– Вы настоящий Мамонт… Наконец-то я увидела вас.
Русинов не поддержал разговора. Наверное, Августе можно было доверять все, если он, по настоянию пчеловода, доверил ей сейчас свою жизнь и дальнейшую судьбу; похоже, она могла как-то прояснить, куда они едут и зачем, но неприязнь, неприятие «постельной разведки», как черная краска, не стирались в сознании дочиста.
– Иван Сергеевич все время переживал за вас, – продолжала она с паузами. – А я пыталась успокоить его, потому что знала каждый ваш шаг… Мне приятно, что я участвую в вашей судьбе…
Он вдруг понял, что под тончайшей тканью платка нет волос, что их попросту невозможно под ним упрятать, а помнится, были! Иван не любил стриженых…
– Где ваши волосы? – помимо воли спросил Русинов.
– Я сделала стрижку, – бросила она и, оставив на секунду руль, подтянула концы платка на затылке. – Вижу, вам не хочется уезжать отсюда? О да! Нет лучше места!.. Однажды мы сидели и мечтали построить домик и родить много детей. Мое сердце навсегда здесь, и мои дети здесь, и домик стоит… О да! Только невидимый, светлый, как память.
Машина катилась под гору и вступала в ночную темноту, хотя плоские вершины лесистых гор на горизонте были еще залиты солнцем. Автоматически включились габаритные огни, а потом и фары. Августа выключила свет, хотя ехать без него по захламленной камнями и деревьями дороге становилось опасно. Лица ее уже было не различить в зеркале, остались лишь голос и тонкий профиль.
– О да! Я знаю, мне больше никогда-никогда не вернуться сюда. Еду без оглядки. В России есть поверье: оглянешься – тосковать станешь. И чужая земля никогда не приютит душу.
Русинов машинально оглянулся назад и ничего, кроме густых сумерек и дальних светло-розовых гор, не увидел.
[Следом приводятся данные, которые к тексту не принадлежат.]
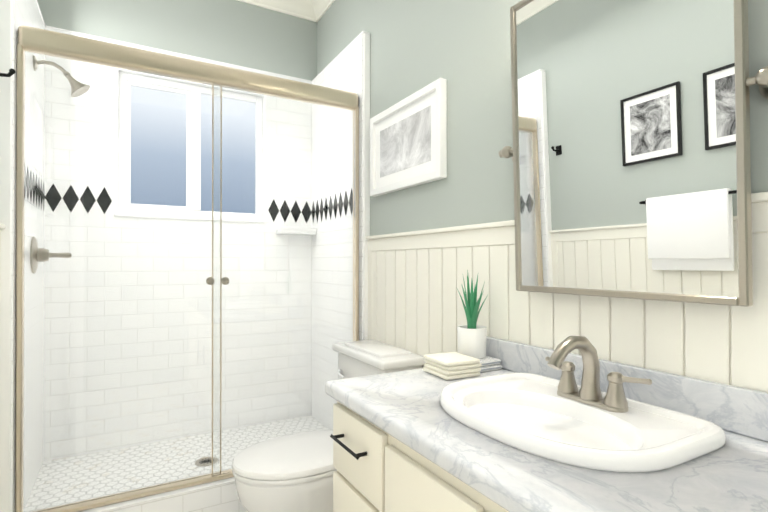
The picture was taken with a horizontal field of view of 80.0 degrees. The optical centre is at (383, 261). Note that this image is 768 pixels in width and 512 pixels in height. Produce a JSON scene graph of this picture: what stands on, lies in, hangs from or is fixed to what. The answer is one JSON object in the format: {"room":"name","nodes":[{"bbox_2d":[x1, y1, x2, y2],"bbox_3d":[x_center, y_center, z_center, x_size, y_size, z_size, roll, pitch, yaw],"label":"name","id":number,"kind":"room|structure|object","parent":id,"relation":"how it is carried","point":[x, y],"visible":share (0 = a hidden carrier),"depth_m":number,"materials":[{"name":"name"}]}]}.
{"room":"bathroom","nodes":[
{"label":"bathroom","id":0,"kind":"room"},
{"bbox_2d":[37,0,316,80],"bbox_3d":[-1.121,-0.235,2.692,1.506,2.920,0.100,0,0,-30],"label":"wall","id":1,"kind":"structure","parent":0,"point":[239,33],"depth_m":2.68,"materials":[{"name":"grey paint"}]},
{"bbox_2d":[0,0,369,511],"bbox_3d":[-0.911,0.023,2.321,1.506,2.400,0.750,0,0,-30],"label":"trim","id":2,"kind":"structure","parent":1,"relation":"attached to","point":[5,217],"depth_m":1.64,"materials":[{"name":"white"}]},
{"bbox_2d":[10,0,369,511],"bbox_3d":[-0.911,-0.092,2.322,1.506,2.190,0.749,0,0,-30],"label":"shower wall tile","id":3,"kind":"structure","parent":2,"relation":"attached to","point":[342,70],"depth_m":2.52,"materials":[{"name":"white tile"}]},
{"bbox_2d":[30,237,71,272],"bbox_3d":[-1.489,-0.028,2.057,0.140,0.164,0.164,0,0,-30],"label":"shower valve","id":4,"kind":"object","parent":3,"relation":"attached to","point":[45,257],"depth_m":2.02,"materials":[{"name":"silver metal"}]},
{"bbox_2d":[33,55,89,96],"bbox_3d":[-1.459,-0.833,2.077,0.214,0.154,0.096,0,0,-30],"label":"shower head","id":5,"kind":"object","parent":3,"relation":"attached to","point":[78,92],"depth_m":2.08},
{"bbox_2d":[24,162,352,223],"bbox_3d":[-0.930,-0.322,2.366,1.416,0.150,0.644,0,0,-30],"label":"shower wall tile","id":6,"kind":"structure","parent":1,"relation":"attached to","point":[65,192],"depth_m":2.41,"materials":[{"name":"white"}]},
{"bbox_2d":[114,68,266,222],"bbox_3d":[-1.104,-0.642,2.680,0.818,0.806,0.091,0,0,-30],"label":"window","id":7,"kind":"structure","parent":1,"relation":"in","point":[199,156],"depth_m":2.66,"materials":[{"name":"white plastic"}]},
{"bbox_2d":[237,0,309,18],"bbox_3d":[-1.062,-1.638,2.618,1.290,0.115,0.095,0,0,-30],"label":"crown molding","id":8,"kind":"structure","parent":1,"relation":"attached to","point":[297,8],"depth_m":2.90,"materials":[{"name":"white paint"}]},
{"bbox_2d":[276,227,316,234],"bbox_3d":[-0.554,-0.189,2.891,0.238,0.040,0.100,0,0,-30],"label":"soap shelf","id":9,"kind":"object","parent":1,"relation":"attached to","point":[291,231],"depth_m":2.85,"materials":[{"name":"white ceramic"}]},
{"bbox_2d":[317,0,767,235],"bbox_3d":[0.503,-0.240,1.458,0.100,2.920,3.850,0,0,-30],"label":"wall","id":10,"kind":"structure","parent":0,"point":[463,47],"depth_m":1.75,"materials":[{"name":"grey paint"}]},
{"bbox_2d":[306,0,334,21],"bbox_3d":[0.419,-1.643,1.416,0.095,0.115,3.650,0,0,-30],"label":"crown molding","id":11,"kind":"structure","parent":10,"relation":"attached to","point":[313,10],"depth_m":2.93,"materials":[{"name":"white paint"}]},
{"bbox_2d":[370,78,446,196],"bbox_3d":[0.088,-0.523,2.051,0.033,0.390,0.590,0,0,-30],"label":"picture frame","id":12,"kind":"object","parent":10,"relation":"attached to","point":[408,141],"visible":1,"depth_m":1.99,"materials":[{"name":"white wood"}]},
{"bbox_2d":[365,192,767,392],"bbox_3d":[0.632,0.542,1.097,0.030,1.352,2.900,0,0,-30],"label":"wainscoting","id":13,"kind":"structure","parent":10,"relation":"attached to","point":[416,281],"depth_m":1.40,"materials":[{"name":"white paint"}]},
{"bbox_2d":[486,336,767,439],"bbox_3d":[0.694,0.301,0.966,0.020,0.092,1.510,0,0,-30],"label":"backsplash","id":14,"kind":"structure","parent":10,"relation":"attached to","point":[749,407],"depth_m":0.99,"materials":[{"name":"grey stone"}]},
{"bbox_2d":[498,0,767,306],"bbox_3d":[0.562,-0.342,1.146,0.078,0.860,0.730,0,0,-30],"label":"mirror","id":15,"kind":"object","parent":10,"relation":"attached to","point":[628,153],"visible":1,"depth_m":1.07,"materials":[{"name":"silver metal"}]},
{"bbox_3d":[-0.195,1.268,1.055,1.706,0.100,3.850,0,0,-30],"label":"floor","id":16,"kind":"structure","parent":0,"visible":0},
{"bbox_2d":[24,415,328,511],"bbox_3d":[-0.909,1.099,2.323,1.428,0.248,0.742,0,0,-30],"label":"shower floor","id":17,"kind":"structure","parent":16,"relation":"on","point":[219,496],"depth_m":2.16,"materials":[{"name":"tile"}]},
{"bbox_2d":[15,25,358,511],"bbox_3d":[-0.751,0.047,2.048,1.412,1.854,0.073,0,0,-30],"label":"sliding shower door","id":18,"kind":"structure","parent":17,"relation":"on","point":[54,44],"depth_m":1.94,"materials":[{"name":"beige"}]},
{"bbox_2d":[195,457,217,465],"bbox_3d":[-0.888,1.001,2.290,0.110,0.004,0.110,0,0,-30],"label":"floor drain","id":19,"kind":"object","parent":17,"relation":"on","point":[205,461],"depth_m":2.29,"materials":[{"name":"silver metal"}]},
{"bbox_2d":[232,339,425,511],"bbox_3d":[-0.260,0.800,1.923,0.730,0.842,0.500,0,0,-30],"label":"toilet","id":20,"kind":"object","parent":16,"relation":"on","point":[290,473],"visible":0.58,"depth_m":1.76,"materials":[{"name":"white ceramic"}]},
{"bbox_2d":[326,392,516,511],"bbox_3d":[0.445,0.800,0.808,0.606,0.832,1.485,0,0,-30],"label":"bathroom vanity","id":21,"kind":"object","parent":16,"relation":"on","point":[377,471],"depth_m":1.04,"materials":[{"name":"beige paint"}]},
{"bbox_2d":[325,368,767,511],"bbox_3d":[0.449,0.367,0.827,0.582,0.040,1.510,0,0,-30],"label":"countertop","id":22,"kind":"structure","parent":21,"relation":"on","point":[735,479],"depth_m":0.76,"materials":[{"name":"grey stone"}]},
{"bbox_2d":[423,352,481,379],"bbox_3d":[0.210,0.322,1.421,0.130,0.052,0.140,0,0,-26],"label":"towel stack","id":23,"kind":"object","parent":22,"relation":"on","point":[450,365],"visible":0.98,"depth_m":1.37,"materials":[{"name":"beige fabric"}]},
{"bbox_2d":[479,356,501,371],"bbox_3d":[0.299,0.332,1.513,0.108,0.033,0.150,0,0,-30],"label":"striped towel","id":24,"kind":"object","parent":22,"relation":"on","point":[488,363],"visible":0.21,"depth_m":1.46,"materials":[{"name":"white fabric"}]},
{"bbox_2d":[457,270,487,358],"bbox_3d":[0.294,0.171,1.518,0.109,0.286,0.108,0,0,-30],"label":"aloe plant","id":25,"kind":"object","parent":24,"relation":"on","point":[471,337],"visible":0.96,"depth_m":1.49,"materials":[{"name":"green plant"}]},
{"bbox_2d":[405,368,744,491],"bbox_3d":[0.374,0.400,1.020,0.405,0.161,0.550,0,0,-30],"label":"sink","id":26,"kind":"object","parent":22,"relation":"in","point":[609,447],"depth_m":0.95,"materials":[{"name":"white ceramic"}]},
{"bbox_2d":[541,336,652,403],"bbox_3d":[0.441,0.252,1.059,0.168,0.161,0.270,0,0,-30],"label":"faucet","id":27,"kind":"object","parent":26,"relation":"on","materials":[{"name":"silver metal"}]},
{"bbox_3d":[-0.893,-0.244,0.665,0.100,2.920,3.850,0,0,-30],"label":"wall","id":28,"kind":"structure","parent":0,"visible":0},
{"bbox_2d":[0,223,4,259],"bbox_3d":[-0.651,0.539,0.368,0.030,1.352,2.900,0,0,-30],"label":"trim","id":29,"kind":"structure","parent":28,"relation":"attached to","point":[2,226],"depth_m":1.63,"materials":[{"name":"white paint"}]},
{"bbox_2d":[0,68,15,76],"bbox_3d":[-1.311,-0.645,1.574,0.069,0.060,0.044,0,0,-30],"label":"robe hook","id":30,"kind":"object","parent":28,"relation":"attached to","point":[11,72],"visible":1,"depth_m":1.58,"materials":[{"name":"black metal"}]}
]}

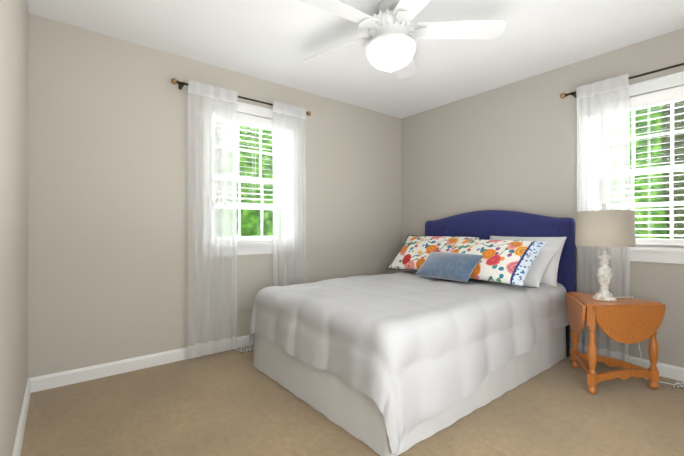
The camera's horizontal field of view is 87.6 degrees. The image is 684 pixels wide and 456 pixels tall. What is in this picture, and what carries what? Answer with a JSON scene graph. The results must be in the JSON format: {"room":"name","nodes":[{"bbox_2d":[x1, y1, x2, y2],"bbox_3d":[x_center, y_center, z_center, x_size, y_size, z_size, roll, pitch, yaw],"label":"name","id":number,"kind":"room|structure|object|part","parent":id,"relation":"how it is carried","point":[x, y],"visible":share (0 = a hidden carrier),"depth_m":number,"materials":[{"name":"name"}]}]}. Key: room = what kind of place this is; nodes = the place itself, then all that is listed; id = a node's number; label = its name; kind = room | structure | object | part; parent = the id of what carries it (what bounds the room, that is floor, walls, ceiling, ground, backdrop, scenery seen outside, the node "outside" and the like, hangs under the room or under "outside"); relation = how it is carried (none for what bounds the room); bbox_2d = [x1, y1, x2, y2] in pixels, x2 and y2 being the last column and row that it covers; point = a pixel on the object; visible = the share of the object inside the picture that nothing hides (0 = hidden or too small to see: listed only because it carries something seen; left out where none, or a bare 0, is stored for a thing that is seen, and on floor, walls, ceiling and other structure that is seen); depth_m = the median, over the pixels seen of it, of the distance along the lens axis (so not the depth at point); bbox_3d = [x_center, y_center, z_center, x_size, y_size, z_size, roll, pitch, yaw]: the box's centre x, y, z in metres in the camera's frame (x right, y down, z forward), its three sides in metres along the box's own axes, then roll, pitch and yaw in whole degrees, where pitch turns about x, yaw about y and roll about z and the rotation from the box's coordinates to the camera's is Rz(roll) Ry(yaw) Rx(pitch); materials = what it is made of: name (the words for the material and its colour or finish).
{"room":"bedroom","nodes":[
{"label":"bedroom","id":0,"kind":"room"},
{"bbox_2d":[0,0,28,455],"bbox_3d":[-0.938,-0.168,0.816,0.150,2.440,3.650,0,0,-39],"label":"wall","id":1,"kind":"structure","parent":0,"point":[14,51],"depth_m":1.54,"materials":[{"name":"beige paint"}]},
{"bbox_2d":[12,379,30,455],"bbox_3d":[-0.915,1.006,0.916,0.016,0.092,3.484,0,0,-39],"label":"baseboard","id":2,"kind":"structure","parent":1,"relation":"attached to","point":[17,448],"depth_m":1.80,"materials":[{"name":"white wood"}]},
{"bbox_2d":[28,13,400,377],"bbox_3d":[-0.682,-0.160,3.449,3.830,2.440,0.150,0,0,-39],"label":"wall","id":3,"kind":"structure","parent":0,"point":[107,208],"depth_m":2.67,"materials":[{"name":"beige paint"}]},
{"bbox_2d":[28,335,253,392],"bbox_3d":[-0.630,1.014,3.380,3.530,0.092,0.016,0,0,-39],"label":"baseboard","id":4,"kind":"structure","parent":3,"relation":"attached to","point":[54,380],"depth_m":2.56,"materials":[{"name":"white wood"}]},
{"bbox_2d":[171,78,310,358],"bbox_3d":[-0.830,-0.068,3.148,1.276,2.185,0.134,0,0,-39],"label":"curtains","id":5,"kind":"object","parent":3,"relation":"attached to","point":[212,214],"visible":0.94,"depth_m":2.98,"materials":[{"name":"white fabric"}]},
{"bbox_3d":[-1.052,-0.067,2.922,0.406,2.180,0.056,0,0,-39],"label":"panel","id":6,"kind":"part","parent":5,"relation":"part of","materials":[{"name":"white fabric"}]},
{"bbox_3d":[-0.832,-1.132,3.154,1.276,0.058,0.128,0,0,-39],"label":"rod","id":7,"kind":"part","parent":5,"relation":"part of","materials":[{"name":"brown metal"}]},
{"bbox_3d":[-0.494,-0.065,3.366,0.371,2.180,0.056,0,0,-39],"label":"panel","id":8,"kind":"part","parent":5,"relation":"part of","materials":[{"name":"white fabric"}]},
{"bbox_2d":[236,102,272,254],"bbox_3d":[-0.835,-0.436,3.292,0.945,1.352,0.185,0,0,-39],"label":"window","id":9,"kind":"structure","parent":3,"relation":"in","point":[251,245],"depth_m":3.28,"materials":[{"name":"white"}]},
{"bbox_2d":[236,113,272,207],"bbox_3d":[-0.801,-0.599,3.250,0.731,0.818,0.062,0,0,-39],"label":"window blinds","id":10,"kind":"object","parent":9,"relation":"attached to","point":[254,121],"visible":0.42,"depth_m":3.23,"materials":[{"name":"white plastic"}]},
{"bbox_2d":[20,345,683,455],"bbox_3d":[0.455,1.106,2.017,3.830,0.100,3.800,0,0,-39],"label":"floor","id":11,"kind":"structure","parent":0,"point":[233,402],"depth_m":1.97,"materials":[{"name":"beige carpet"}]},
{"bbox_2d":[236,345,253,352],"bbox_3d":[-0.772,1.056,3.149,0.300,0.006,0.110,0,0,-39],"label":"floor vent","id":12,"kind":"object","parent":11,"relation":"in","point":[245,349],"visible":0.43,"depth_m":3.09,"materials":[{"name":"beige metal"}]},
{"bbox_2d":[249,210,575,455],"bbox_3d":[0.582,0.441,2.834,2.206,1.235,1.562,0,0,-39],"label":"bed","id":13,"kind":"object","parent":11,"relation":"on","point":[465,315],"visible":1,"depth_m":2.20,"materials":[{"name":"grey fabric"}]},
{"bbox_2d":[386,235,477,270],"bbox_3d":[0.864,0.250,3.521,0.829,0.153,0.509,0,44,49],"label":"pillow","id":14,"kind":"object","parent":13,"relation":"on","point":[415,249],"depth_m":3.50,"materials":[{"name":"multicoloured fabric"}]},
{"bbox_2d":[415,252,482,281],"bbox_3d":[0.892,0.319,3.019,0.310,0.132,0.560,-48,25,-26],"label":"pillow","id":15,"kind":"object","parent":13,"relation":"on","point":[461,267],"depth_m":2.92,"materials":[{"name":"fabric"}]},
{"bbox_2d":[450,239,546,285],"bbox_3d":[1.192,0.259,2.964,0.500,0.153,0.860,-45,24,-26],"label":"pillow","id":16,"kind":"object","parent":13,"relation":"on","point":[501,261],"depth_m":2.78,"materials":[{"name":"multicoloured fabric"}]},
{"bbox_3d":[1.423,0.443,3.492,0.070,1.235,1.510,0,0,-39],"label":"headboard","id":17,"kind":"part","parent":13,"relation":"part of","materials":[{"name":"blue fabric"}]},
{"bbox_2d":[484,247,558,287],"bbox_3d":[1.403,0.304,3.004,0.460,0.173,0.680,-46,25,-27],"label":"pillow","id":18,"kind":"object","parent":13,"relation":"on","point":[545,266],"depth_m":2.78,"materials":[{"name":"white fabric"}]},
{"bbox_2d":[490,236,566,286],"bbox_3d":[1.531,0.264,3.067,0.173,0.460,0.680,34,-21,-33],"label":"pillow","id":19,"kind":"object","parent":13,"relation":"on","point":[556,246],"depth_m":2.86,"materials":[{"name":"white fabric"}]},
{"bbox_2d":[566,292,664,393],"bbox_3d":[1.753,0.772,2.399,0.499,0.570,0.576,0,0,-39],"label":"table","id":20,"kind":"object","parent":11,"relation":"on","point":[627,321],"visible":1,"depth_m":2.28,"materials":[{"name":"brown wood"}]},
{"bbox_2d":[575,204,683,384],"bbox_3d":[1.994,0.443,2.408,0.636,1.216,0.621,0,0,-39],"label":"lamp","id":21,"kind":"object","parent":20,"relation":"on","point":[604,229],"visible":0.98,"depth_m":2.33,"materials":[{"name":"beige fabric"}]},
{"bbox_2d":[673,381,683,388],"bbox_3d":[2.366,1.053,2.273,0.110,0.006,0.360,0,0,-39],"label":"floor vent","id":22,"kind":"object","parent":11,"relation":"in","point":[680,386],"visible":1,"depth_m":2.38,"materials":[{"name":"white metal"}]},
{"bbox_2d":[27,0,683,118],"bbox_3d":[0.455,-1.434,2.025,3.830,0.100,3.800,0,0,-39],"label":"ceiling","id":23,"kind":"structure","parent":0,"point":[277,41],"depth_m":2.59,"materials":[{"name":"white paint"}]},
{"bbox_2d":[298,0,505,78],"bbox_3d":[0.260,-1.175,2.205,1.317,0.416,1.348,0,0,-39],"label":"fan","id":24,"kind":"object","parent":23,"relation":"hanging from","point":[389,44],"visible":1,"depth_m":2.15,"materials":[{"name":"white"}]},
{"bbox_2d":[401,28,683,367],"bbox_3d":[1.894,-0.161,3.166,0.150,2.440,3.500,0,0,-39],"label":"wall","id":25,"kind":"structure","parent":0,"point":[511,147],"depth_m":3.30,"materials":[{"name":"grey paint"}]},
{"bbox_2d":[560,63,683,361],"bbox_3d":[2.252,-0.055,2.489,0.134,2.155,1.297,0,0,-39],"label":"curtains","id":26,"kind":"object","parent":25,"relation":"attached to","point":[603,106],"visible":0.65,"depth_m":2.74,"materials":[{"name":"white fabric"}]},
{"bbox_3d":[1.999,-0.052,2.743,0.056,2.150,0.345,0,0,-39],"label":"panel","id":27,"kind":"part","parent":26,"relation":"part of","materials":[{"name":"white fabric"}]},
{"bbox_3d":[2.254,-1.104,2.494,0.127,0.058,1.297,0,0,-39],"label":"rod","id":28,"kind":"part","parent":26,"relation":"part of","materials":[{"name":"brown metal"}]},
{"bbox_2d":[570,343,683,381],"bbox_3d":[1.834,1.013,3.105,0.016,0.092,3.484,0,0,-39],"label":"baseboard","id":29,"kind":"structure","parent":25,"relation":"attached to","point":[671,372],"depth_m":2.53,"materials":[{"name":"white wood"}]},
{"bbox_2d":[576,71,683,263],"bbox_3d":[2.282,-0.413,2.635,0.185,1.322,0.945,0,0,-39],"label":"window","id":30,"kind":"structure","parent":25,"relation":"in","point":[660,253],"depth_m":2.58,"materials":[{"name":"white"}]},
{"bbox_2d":[629,86,683,243],"bbox_3d":[2.240,-0.429,2.602,0.062,1.083,0.731,0,0,-39],"label":"window blinds","id":31,"kind":"object","parent":30,"relation":"attached to","point":[664,96],"visible":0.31,"depth_m":2.55,"materials":[{"name":"white plastic"}]},
{"label":"outside","id":32,"kind":"structure","parent":0,"visible":0},
{"bbox_2d":[236,123,272,235],"bbox_3d":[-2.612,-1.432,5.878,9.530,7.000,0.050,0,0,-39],"label":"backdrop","id":33,"kind":"structure","parent":32,"point":[269,216],"depth_m":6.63,"materials":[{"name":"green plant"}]},
{"bbox_2d":[630,99,683,238],"bbox_3d":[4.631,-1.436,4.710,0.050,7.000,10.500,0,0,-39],"label":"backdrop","id":34,"kind":"structure","parent":32,"point":[653,147],"depth_m":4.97,"materials":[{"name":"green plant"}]}
]}
«Постельная разведка» была не такой уж примитивной, как представлялось раньше. Видимо, Иван Сергеевич оценил это и потому подпустил к себе. Не мог же он знать, кто она на самом деле, если даже Петр Григорьевич не догадывается о ее роли в среде хранителей «сокровищ Вар-Вар». Кто она? Авега? Варга? Страга? Или Валькирия? Не потому ли она лишилась волос и теперь едет неведомо куда?
Некоторое время они ехали молча, в темноте, однако машина ни разу не зацепила пень на обочине, не громыхнул камень под днищем. Что могла видеть Августа, если Русинов, обладая великолепным зрением, ощущал желание вытянуть вперед руки, чтобы не удариться о сосну или глыбу, внезапно встающие на дороге?
– Может быть, включить свет? – нерешительно спросил он. – Вроде бы все спокойно…
– С любой горы нас заметят очень далеко, – посожалела Августа. – Боюсь, меня засекли, когда ехала туда. Не хочу неприятностей, а мне нужно привезти Мамонта. Настоящего, живого Мамонта. – Показалось, она улыбнулась в темноте. – Не беспокойтесь, я ночью вижу как кошка.
Еще через десять минут горы погрузились в непроглядный осенний мрак. Дорога же становилась лучше, и Августа лишь прибавляла скорости. Где-то впереди, внизу, замелькали огоньки Ныроба, и у Русинова отлегло от сердца: опасаться было некого. Но вдруг она выключила двигатель и плавно затормозила, съехав на покатую обочину.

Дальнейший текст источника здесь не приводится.